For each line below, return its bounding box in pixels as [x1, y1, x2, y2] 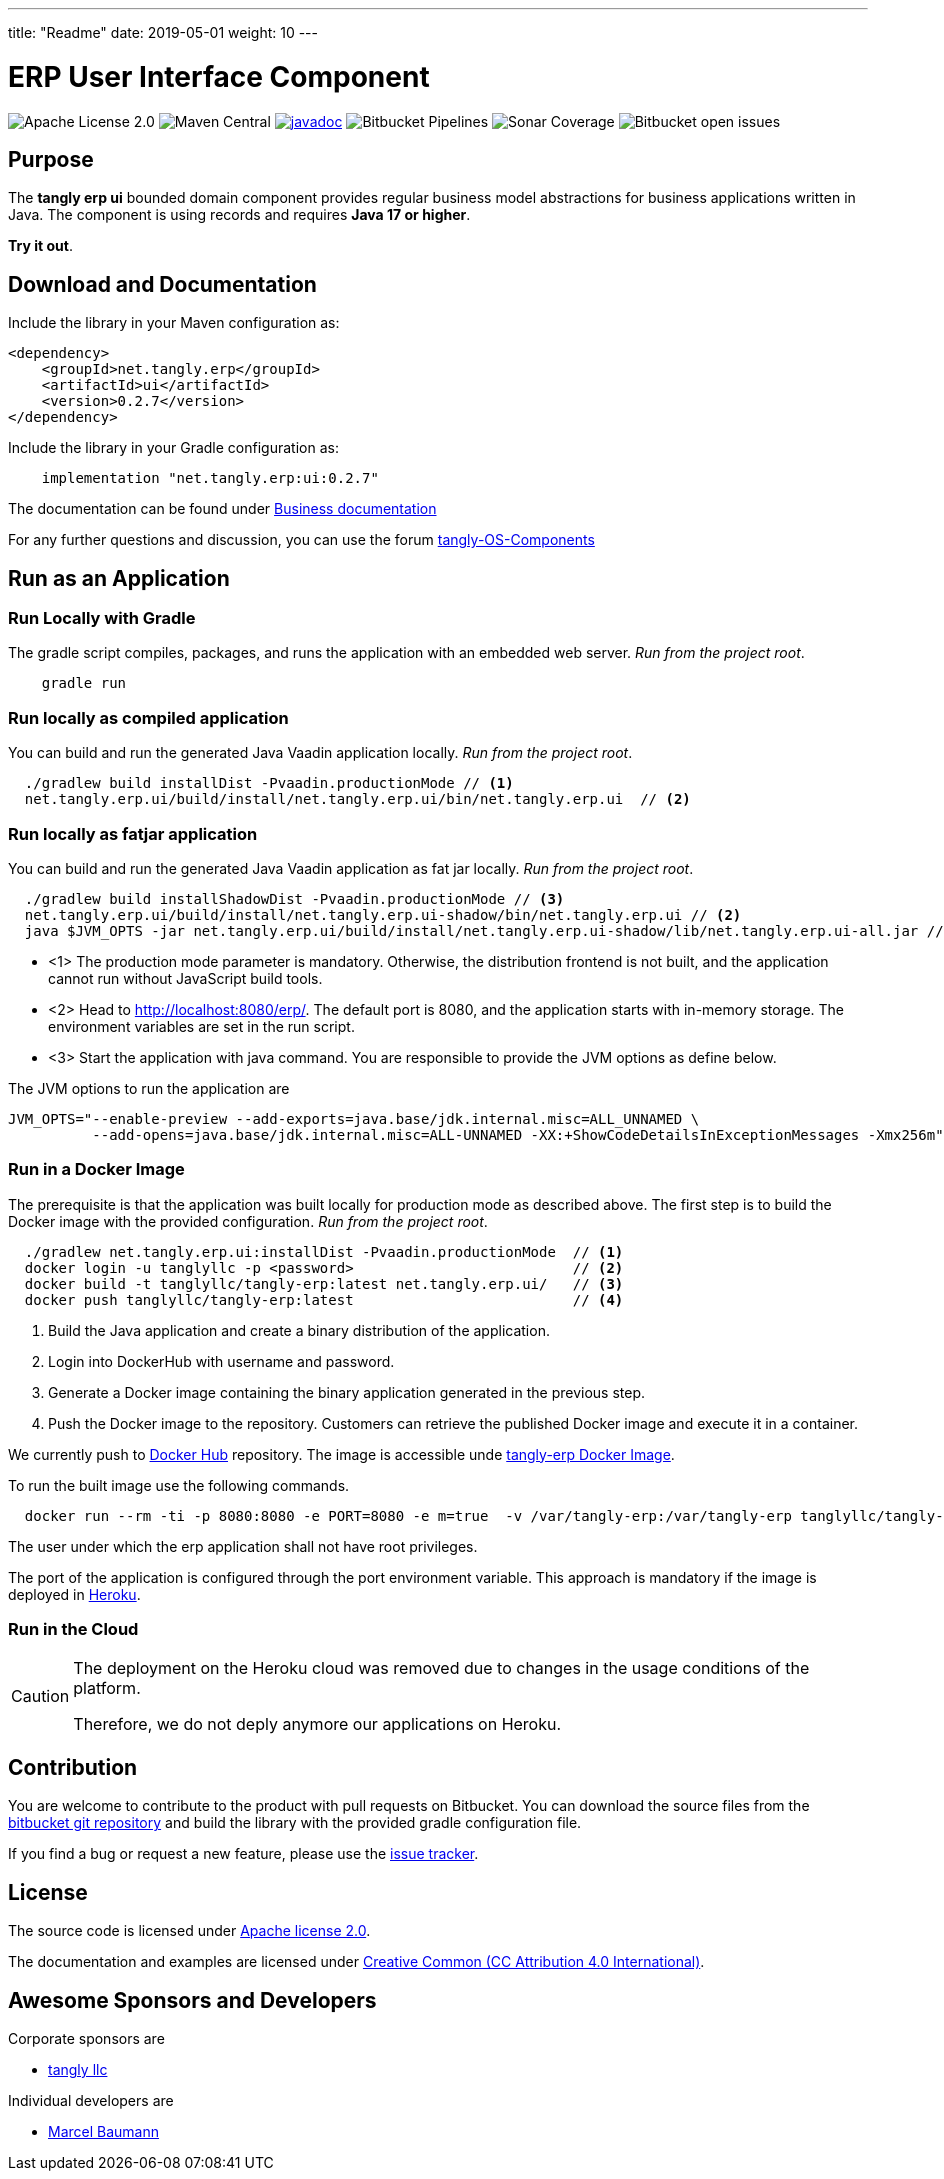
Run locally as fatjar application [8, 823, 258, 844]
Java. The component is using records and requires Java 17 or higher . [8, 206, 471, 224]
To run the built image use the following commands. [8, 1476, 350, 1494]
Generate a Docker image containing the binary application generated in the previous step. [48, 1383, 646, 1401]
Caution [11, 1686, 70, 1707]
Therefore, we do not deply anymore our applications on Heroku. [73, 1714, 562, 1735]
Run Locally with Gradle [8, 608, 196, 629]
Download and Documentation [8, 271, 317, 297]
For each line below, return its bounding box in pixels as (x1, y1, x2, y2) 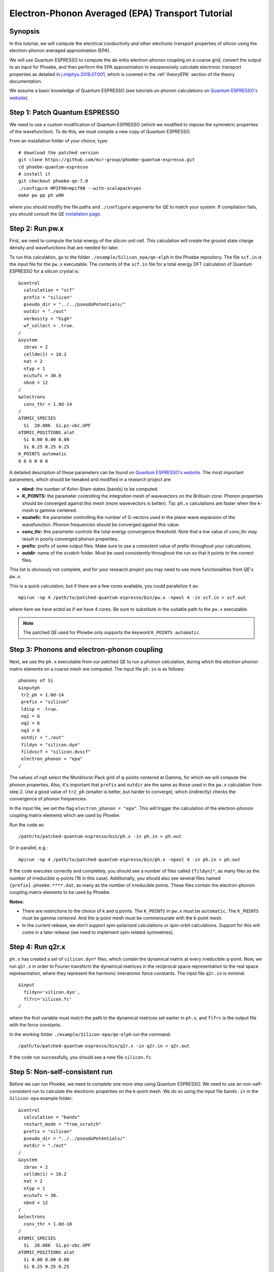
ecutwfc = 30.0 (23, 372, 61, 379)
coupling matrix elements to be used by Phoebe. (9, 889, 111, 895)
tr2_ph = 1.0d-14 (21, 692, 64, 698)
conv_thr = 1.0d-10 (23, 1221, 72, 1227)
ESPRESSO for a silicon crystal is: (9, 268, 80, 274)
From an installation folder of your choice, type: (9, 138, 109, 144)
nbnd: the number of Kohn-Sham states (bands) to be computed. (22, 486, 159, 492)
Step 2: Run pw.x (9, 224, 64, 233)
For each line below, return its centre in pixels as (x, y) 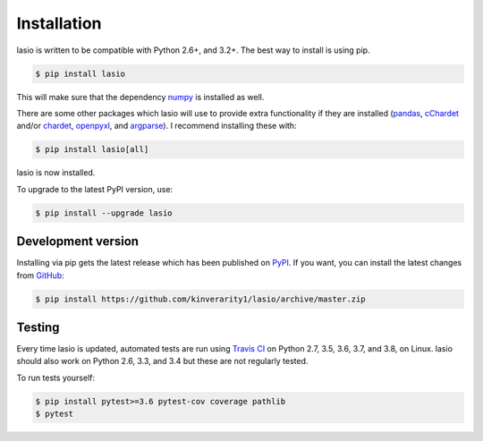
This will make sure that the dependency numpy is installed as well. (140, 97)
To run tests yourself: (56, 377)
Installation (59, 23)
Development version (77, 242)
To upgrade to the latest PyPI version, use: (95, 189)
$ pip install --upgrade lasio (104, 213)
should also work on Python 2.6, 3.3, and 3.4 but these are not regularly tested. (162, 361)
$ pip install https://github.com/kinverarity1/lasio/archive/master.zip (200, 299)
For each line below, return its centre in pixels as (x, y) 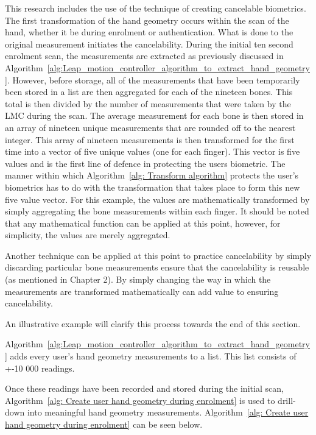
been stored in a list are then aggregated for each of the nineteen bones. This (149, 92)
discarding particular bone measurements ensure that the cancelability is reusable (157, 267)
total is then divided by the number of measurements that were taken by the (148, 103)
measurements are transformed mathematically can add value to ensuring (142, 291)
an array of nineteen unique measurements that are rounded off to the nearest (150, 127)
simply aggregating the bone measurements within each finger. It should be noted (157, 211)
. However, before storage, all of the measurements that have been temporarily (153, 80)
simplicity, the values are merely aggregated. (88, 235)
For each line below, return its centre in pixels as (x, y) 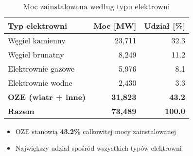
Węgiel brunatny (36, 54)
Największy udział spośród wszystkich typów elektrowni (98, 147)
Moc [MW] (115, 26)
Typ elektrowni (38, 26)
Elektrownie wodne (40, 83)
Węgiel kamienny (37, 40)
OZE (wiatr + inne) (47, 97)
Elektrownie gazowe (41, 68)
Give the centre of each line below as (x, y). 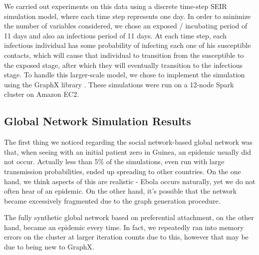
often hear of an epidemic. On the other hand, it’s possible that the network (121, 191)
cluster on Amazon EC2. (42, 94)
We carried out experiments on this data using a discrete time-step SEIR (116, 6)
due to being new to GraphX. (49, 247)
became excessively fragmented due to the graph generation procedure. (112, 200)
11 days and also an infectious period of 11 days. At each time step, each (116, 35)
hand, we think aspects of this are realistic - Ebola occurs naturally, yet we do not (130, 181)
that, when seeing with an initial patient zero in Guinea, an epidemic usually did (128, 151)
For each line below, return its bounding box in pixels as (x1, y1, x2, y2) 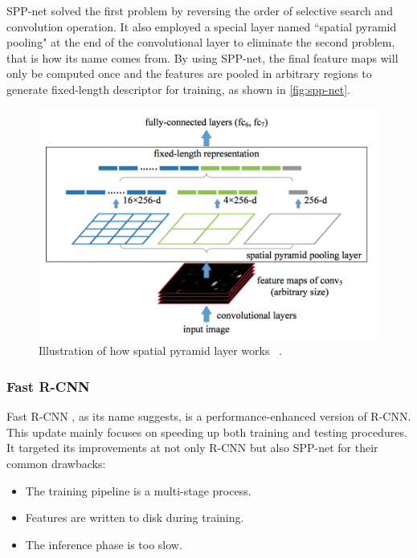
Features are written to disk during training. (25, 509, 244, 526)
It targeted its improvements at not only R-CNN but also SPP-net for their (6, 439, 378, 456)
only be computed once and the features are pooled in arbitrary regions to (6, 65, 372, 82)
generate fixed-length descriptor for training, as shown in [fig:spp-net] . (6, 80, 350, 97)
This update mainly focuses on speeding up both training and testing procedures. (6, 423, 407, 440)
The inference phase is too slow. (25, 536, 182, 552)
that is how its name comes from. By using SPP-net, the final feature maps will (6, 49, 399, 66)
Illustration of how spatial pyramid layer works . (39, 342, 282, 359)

★ ★ ★ ★ ★ ★ ★

__Task to carry out__.
Each line above starting at the one holding "cluster on Amazon EC2. (42, 94)" and ending at the one holding "The inference phase" should be set down exactly as it stands, both ends included, with no pictures.

__Written solution__.
cluster on Amazon EC2. (42, 94)
We carried out experiments on this data using a discrete time-step SEIR (116, 6)
due to being new to GraphX. (49, 247)
became excessively fragmented due to the graph generation procedure. (112, 200)
11 days and also an infectious period of 11 days. At each time step, each (116, 35)
hand, we think aspects of this are realistic - Ebola occurs naturally, yet we do not (130, 181)
that, when seeing with an initial patient zero in Guinea, an epidemic usually did (128, 151)
For each line below, return its bounding box in pixels as (x1, y1, x2, y2) 
Features are written to disk during training. (25, 509, 244, 526)
It targeted its improvements at not only R-CNN but also SPP-net for their (6, 439, 378, 456)
only be computed once and the features are pooled in arbitrary regions to (6, 65, 372, 82)
generate fixed-length descriptor for training, as shown in [fig:spp-net] . (6, 80, 350, 97)
This update mainly focuses on speeding up both training and testing procedures. (6, 423, 407, 440)
The inference phase is too slow. (25, 536, 182, 552)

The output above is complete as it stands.